771 Placenta and Cord Blood Mitochondrial DNA Toxicity in HIV-infected Women Receiving Nucleoside Reverse Transcriptase Inhibitors During Pregnancy B. Shiramizu*1, K. Shikuma2, L. Kamemoto1, M. Gerschenson1, G. Erdem1, M. Pinti3, A. Cossarizza3, C. Shikuma1 1Univ of Hawaii, Honolulu; 2Univ of Southern California, Los Angeles; and 3Univ of Modena and Reggio Emilia, Italy
Background: Recent studies in humans and animal models have raised concerns regarding potentially serious mitochondrial toxicity-related side effects in infants born to mothers receiving nucleoside reverse transcriptase inhibitors (NRTI) during pregnancy to prevent HIV transmission. The aim of the study was to assess mitochondrial DNA (mtDNA) content of placenta and cord blood in HIV-infected pregnant women receiving NRTI compared to HIV-negative women, hypothesizing that placenta and cord blood mtDNA copies per cell would be decreased in women on NRTI.
Methods: Informed consent was obtained as per guidelines by the local Institutional Review Boards prior to delivery. Following delivery, placenta and cord blood were obtained from 8 HIV-infected pregnant women on NRTI and 5 HIV-negative women. Assessment of mtDNA copies per cell was accomplished by quantitative real-time PCR. Statistical analysis was performed using the Wilcoxon Rank-sum, 2-sided test to determine the difference in mtDNA levels between NRTI exposed HIV-positive specimens and HIV negative specimens.
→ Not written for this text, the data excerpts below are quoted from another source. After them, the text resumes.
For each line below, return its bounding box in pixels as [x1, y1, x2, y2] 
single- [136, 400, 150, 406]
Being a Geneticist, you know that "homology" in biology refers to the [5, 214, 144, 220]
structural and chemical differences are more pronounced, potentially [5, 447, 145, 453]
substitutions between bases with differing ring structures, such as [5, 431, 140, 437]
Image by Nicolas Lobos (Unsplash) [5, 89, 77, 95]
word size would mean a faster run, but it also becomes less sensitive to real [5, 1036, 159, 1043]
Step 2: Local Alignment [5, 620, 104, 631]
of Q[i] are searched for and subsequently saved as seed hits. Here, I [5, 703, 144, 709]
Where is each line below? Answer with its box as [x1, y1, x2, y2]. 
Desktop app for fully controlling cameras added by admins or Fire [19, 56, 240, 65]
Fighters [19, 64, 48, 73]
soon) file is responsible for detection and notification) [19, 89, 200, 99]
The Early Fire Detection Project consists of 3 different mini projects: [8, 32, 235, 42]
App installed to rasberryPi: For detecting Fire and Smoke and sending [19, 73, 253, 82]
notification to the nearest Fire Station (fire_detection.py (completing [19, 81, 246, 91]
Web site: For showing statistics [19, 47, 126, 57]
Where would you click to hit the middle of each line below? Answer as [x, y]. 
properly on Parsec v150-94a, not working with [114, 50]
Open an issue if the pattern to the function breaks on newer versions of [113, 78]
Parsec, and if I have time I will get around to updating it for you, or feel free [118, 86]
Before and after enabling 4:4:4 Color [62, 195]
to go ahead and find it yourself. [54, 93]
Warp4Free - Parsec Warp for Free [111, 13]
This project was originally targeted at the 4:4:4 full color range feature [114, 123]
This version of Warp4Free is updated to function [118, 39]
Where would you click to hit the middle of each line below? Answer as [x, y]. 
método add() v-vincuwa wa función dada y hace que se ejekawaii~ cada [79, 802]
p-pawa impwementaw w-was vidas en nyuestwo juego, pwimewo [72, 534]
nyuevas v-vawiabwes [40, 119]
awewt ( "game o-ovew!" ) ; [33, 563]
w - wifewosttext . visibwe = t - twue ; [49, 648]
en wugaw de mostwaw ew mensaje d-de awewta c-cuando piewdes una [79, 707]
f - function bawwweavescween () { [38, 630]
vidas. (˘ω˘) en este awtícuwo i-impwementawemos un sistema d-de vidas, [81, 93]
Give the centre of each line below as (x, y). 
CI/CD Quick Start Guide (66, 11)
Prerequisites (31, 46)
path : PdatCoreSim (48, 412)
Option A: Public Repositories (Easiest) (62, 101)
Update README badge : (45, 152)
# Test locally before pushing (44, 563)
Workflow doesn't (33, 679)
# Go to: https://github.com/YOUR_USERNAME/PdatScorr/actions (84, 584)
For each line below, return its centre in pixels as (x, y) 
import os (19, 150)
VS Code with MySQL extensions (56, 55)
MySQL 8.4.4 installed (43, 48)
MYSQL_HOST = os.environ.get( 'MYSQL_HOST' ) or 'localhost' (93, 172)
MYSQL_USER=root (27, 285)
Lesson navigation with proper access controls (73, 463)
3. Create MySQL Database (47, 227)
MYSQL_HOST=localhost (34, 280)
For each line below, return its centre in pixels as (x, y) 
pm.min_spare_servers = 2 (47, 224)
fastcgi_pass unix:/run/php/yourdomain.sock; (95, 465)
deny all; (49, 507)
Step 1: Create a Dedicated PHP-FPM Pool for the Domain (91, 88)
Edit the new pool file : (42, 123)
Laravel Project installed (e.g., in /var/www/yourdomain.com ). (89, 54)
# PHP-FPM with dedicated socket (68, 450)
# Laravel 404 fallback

Results: The mean mtDNA copies per cell from placenta of HIV-infected women compared to HIV-negative women was 52 ±119 and 880 ±136 (p = 0.0016), respectively. Similarly, from cord blood, the mean mtDNA copies per cell was 144 ±101 and 865 ±331 (p = 0.0026) of HIV-positive and negative women, respectively. There was a statistically significant difference between the HIV-infected women on NRTI compared to HIV-negative women.
Conclusions: Current information from clinical studies does not support clinically relevant acute mitochondrial toxicity in the newborn exposed in utero to NRTI, but the data presented here and in previous studies in monkeys suggest that at the tissue level, mitochondrial toxicity does occur. While neonatal toxicities may not be immediately evident, consequences of long-term morbidity are still unknown and the pathophysiology of mitochondrial toxicity in utero may be due to a number of factors. Further studies are needed to better understand the morbidity to infants and mothers treated with NRTI to prevent vertical transmission of HIV.